Promenade dans Rome de dix heures à minuit.

Les rues sont presque désertes, et le spectacle est grandiose, tragique comme les dessins de Piranèse. Très peu de lumières ; il n’y en a que juste ce qu’il faut pour montrer les grandes formes et faire ressortir l’obscurité. Les saletés, les dégradations, les mauvaises odeurs ont disparu. La lune luit dans un ciel sans nuages, et l’air vif, le silence, la sensation de l’inconnu, tout excite et secoue.

Cela est grand, voilà l’idée qui revient sans cesse. Rien de mesquin, de commun ou de plat ; il n’y a pas de rue ni d’édifice qui n’ait son caractère, un caractère tranché et fort. Aucune règle uniforme et comprimante n’est venue niveler et discipliner ces bâtisses. Chacune a poussé à sa guise sans se soucier des autres, et leur pêle-mêle est beau comme le désordre de l’atelier d’un grand artiste.

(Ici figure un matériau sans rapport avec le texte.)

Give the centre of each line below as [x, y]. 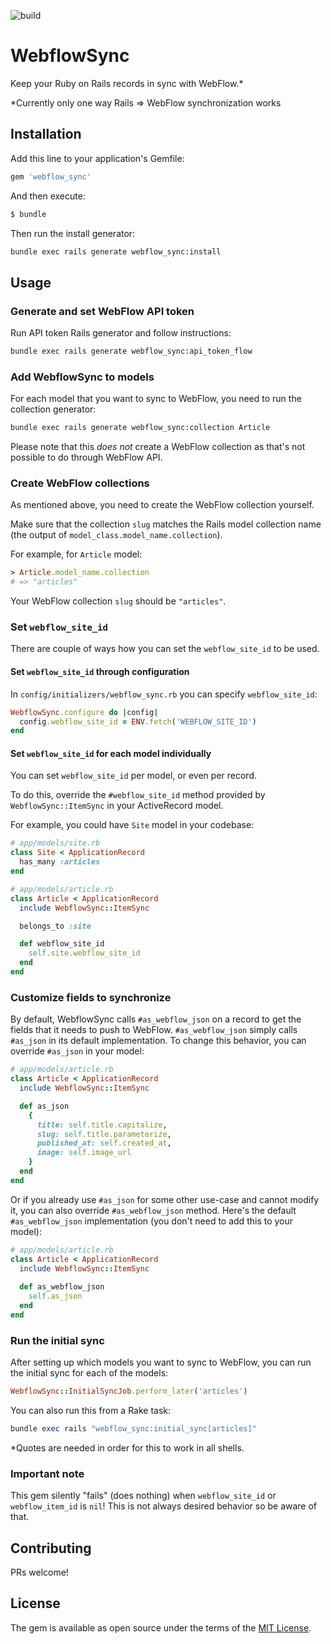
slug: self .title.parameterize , [104, 1134]
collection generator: [53, 409]
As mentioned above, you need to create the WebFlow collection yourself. [162, 505]
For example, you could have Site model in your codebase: [132, 825]
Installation [46, 134]
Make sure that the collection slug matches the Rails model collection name [166, 524]
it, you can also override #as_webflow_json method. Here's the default [153, 1210]
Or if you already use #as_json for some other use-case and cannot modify [165, 1199]
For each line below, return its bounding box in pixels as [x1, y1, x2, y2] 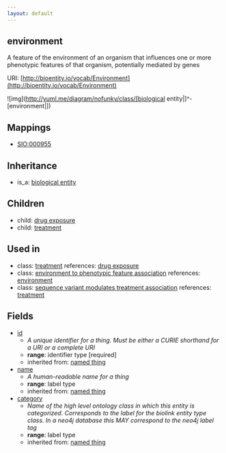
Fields [7, 310, 34, 322]
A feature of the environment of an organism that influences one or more [7, 53, 212, 62]
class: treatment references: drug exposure [16, 261, 139, 269]
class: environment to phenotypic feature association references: [16, 269, 201, 277]
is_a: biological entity [16, 178, 76, 186]
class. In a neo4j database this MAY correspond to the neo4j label [27, 416, 214, 424]
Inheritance [7, 160, 57, 171]
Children [7, 198, 44, 210]
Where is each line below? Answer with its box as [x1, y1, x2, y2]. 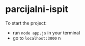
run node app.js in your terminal [12, 29, 80, 35]
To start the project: [5, 20, 47, 26]
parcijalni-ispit [5, 3, 69, 15]
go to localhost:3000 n [12, 35, 61, 41]
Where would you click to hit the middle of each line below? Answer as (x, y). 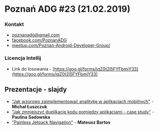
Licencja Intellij (23, 58)
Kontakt (14, 25)
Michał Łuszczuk (29, 106)
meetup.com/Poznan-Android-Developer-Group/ (61, 46)
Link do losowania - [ (33, 69)
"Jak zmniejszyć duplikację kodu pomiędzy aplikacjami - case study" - (83, 112)
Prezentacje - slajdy (36, 90)
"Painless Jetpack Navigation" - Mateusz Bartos (61, 122)
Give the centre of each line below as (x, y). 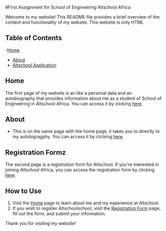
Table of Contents (34, 38)
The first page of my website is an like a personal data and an (68, 93)
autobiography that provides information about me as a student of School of (83, 98)
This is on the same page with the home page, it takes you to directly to (86, 131)
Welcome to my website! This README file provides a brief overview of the (82, 17)
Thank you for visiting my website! (40, 223)
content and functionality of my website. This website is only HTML (74, 22)
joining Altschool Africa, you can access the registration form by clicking (80, 170)
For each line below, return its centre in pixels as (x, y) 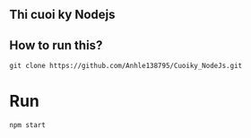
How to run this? (56, 45)
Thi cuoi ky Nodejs (62, 15)
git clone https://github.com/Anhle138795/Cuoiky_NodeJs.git (126, 66)
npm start (28, 125)
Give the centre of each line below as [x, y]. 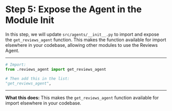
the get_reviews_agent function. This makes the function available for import [86, 40]
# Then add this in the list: [38, 78]
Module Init [30, 20]
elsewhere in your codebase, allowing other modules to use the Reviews [81, 45]
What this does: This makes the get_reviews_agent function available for [82, 98]
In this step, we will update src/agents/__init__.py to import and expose [82, 34]
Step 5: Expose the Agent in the [73, 9]
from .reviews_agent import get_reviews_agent [56, 69]
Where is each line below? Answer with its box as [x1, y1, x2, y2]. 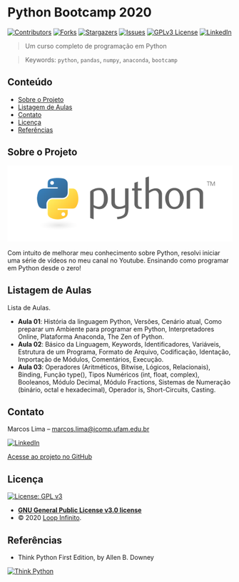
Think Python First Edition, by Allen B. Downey [17, 553, 155, 562]
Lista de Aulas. [7, 303, 51, 312]
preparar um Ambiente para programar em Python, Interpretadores [17, 325, 215, 333]
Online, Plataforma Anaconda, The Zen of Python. [17, 332, 164, 341]
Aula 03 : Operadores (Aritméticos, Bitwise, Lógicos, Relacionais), [17, 362, 210, 371]
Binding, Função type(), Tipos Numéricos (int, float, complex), [17, 370, 200, 379]
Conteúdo [7, 76, 53, 88]
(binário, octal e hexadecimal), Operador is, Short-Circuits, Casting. [17, 385, 216, 394]
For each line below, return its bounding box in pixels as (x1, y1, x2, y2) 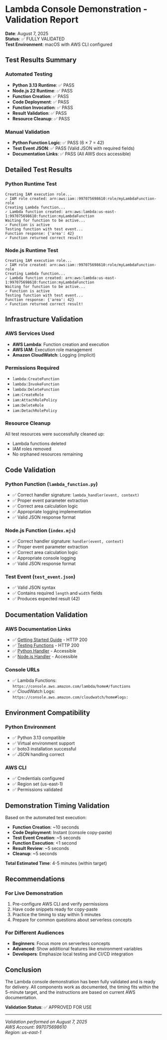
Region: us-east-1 (5, 1030, 42, 1036)
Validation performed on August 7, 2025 (5, 1019, 87, 1025)
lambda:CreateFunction (12, 377, 60, 381)
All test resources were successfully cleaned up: (5, 431, 105, 437)
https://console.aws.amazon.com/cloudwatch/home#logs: (12, 695, 129, 700)
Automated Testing (5, 71, 53, 78)
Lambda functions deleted (12, 441, 66, 447)
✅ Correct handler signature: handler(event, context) (12, 538, 124, 544)
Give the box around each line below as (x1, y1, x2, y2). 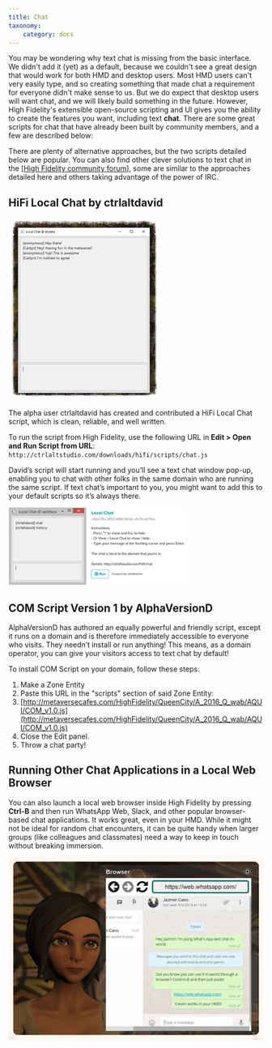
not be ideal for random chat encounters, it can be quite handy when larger (8, 823, 259, 833)
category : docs (23, 30, 74, 38)
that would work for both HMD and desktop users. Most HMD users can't (8, 70, 253, 80)
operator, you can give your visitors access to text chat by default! (8, 649, 229, 658)
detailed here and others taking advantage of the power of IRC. (8, 173, 219, 182)
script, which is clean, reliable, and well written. (8, 417, 167, 427)
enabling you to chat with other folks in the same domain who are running (8, 474, 254, 484)
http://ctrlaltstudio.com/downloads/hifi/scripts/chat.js (8, 451, 208, 459)
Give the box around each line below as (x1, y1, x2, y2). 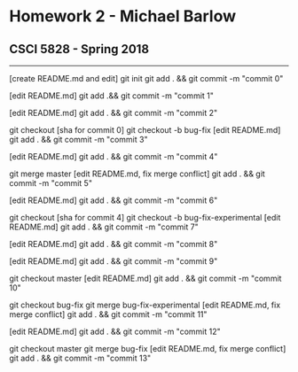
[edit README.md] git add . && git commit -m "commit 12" (9, 326, 221, 337)
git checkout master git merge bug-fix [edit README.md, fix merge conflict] (9, 344, 286, 353)
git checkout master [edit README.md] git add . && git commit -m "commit (9, 273, 282, 283)
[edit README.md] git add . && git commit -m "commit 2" (9, 108, 218, 118)
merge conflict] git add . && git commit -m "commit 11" (9, 309, 208, 320)
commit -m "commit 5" (9, 178, 93, 188)
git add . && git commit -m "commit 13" (9, 353, 152, 363)
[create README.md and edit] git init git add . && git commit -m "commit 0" (9, 74, 284, 83)
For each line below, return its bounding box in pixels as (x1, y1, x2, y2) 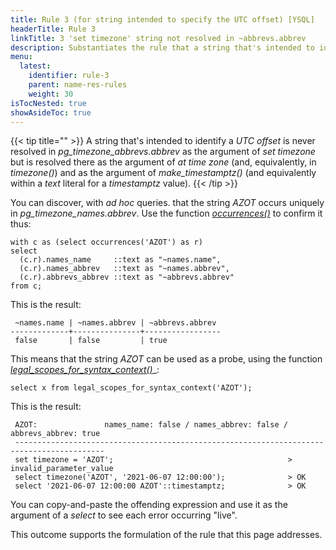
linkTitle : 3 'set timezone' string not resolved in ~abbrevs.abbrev (10, 33, 307, 43)
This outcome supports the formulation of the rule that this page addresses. (10, 529, 323, 541)
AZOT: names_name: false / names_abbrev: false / (14, 420, 288, 430)
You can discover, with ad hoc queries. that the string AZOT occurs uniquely (10, 197, 325, 209)
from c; (10, 281, 43, 291)
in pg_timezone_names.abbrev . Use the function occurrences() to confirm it (10, 207, 323, 220)
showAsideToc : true (10, 107, 92, 118)
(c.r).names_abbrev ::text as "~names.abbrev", (19, 264, 230, 274)
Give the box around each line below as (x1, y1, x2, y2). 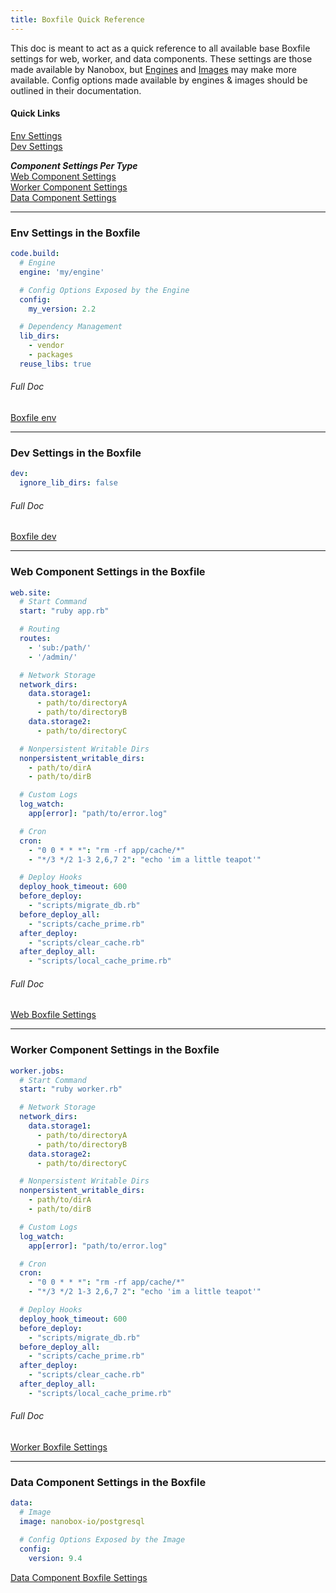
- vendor (28, 341, 65, 351)
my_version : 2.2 (28, 304, 97, 314)
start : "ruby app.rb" (19, 606, 110, 616)
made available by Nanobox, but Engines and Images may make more (10, 63, 297, 75)
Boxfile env (10, 411, 57, 423)
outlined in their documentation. (10, 84, 142, 96)
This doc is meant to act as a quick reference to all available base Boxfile (10, 42, 311, 54)
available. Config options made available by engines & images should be (10, 74, 308, 86)

La colonne Antonine dresse son fût dans la nuit claire, et autour d’elle les solides palais s’asseient fortement, sans lourdeur. Celui du fond, avec ses vingt arcades éclairées et ses deux larges fenêtres rondes toutes luisantes, semble une arabesque de lumière, quelque étrange féerie qui flamboie dans l’ombre.

La fontaine Navone ruisselle magnifiquement dans le silence, et ses eaux jaillissantes renvoient en cent mille reflets les clartés de la lune. Sous cette lumière qui vacille, dans l’ondoiement incessant, les statues colossales semblent vivantes, l’apparence théâtrale s’efface : on ne voit plus que des géans qui se tordent et qui s’élancent parmi des bouillonnemens et des lueurs.

Les corniches des fenêtres, les vastes balcons saillans, les rebords sculptés des toits, raient les murs de puissantes ombres. À gauche et à droite, on voit s’ouvrir des ruelles lugubres, béantes comme un antre ; çà et là se dresse le flanc noir d’un couvent qui paraît abandonné, quelque haute maison surmontée d’une tour qui semble un reste du moyen âge ; les lumières lointaines tremblotent misérablement, et les ténèbres s’épaississant semblent dévorer toute vie.

Rien de formidable comme ces énormes monastères, ces palais carrés, où pas une lumière ne brille, et qui se lèvent isolés dans leur masse inattaquable comme une forteresse dans une ville assiégée.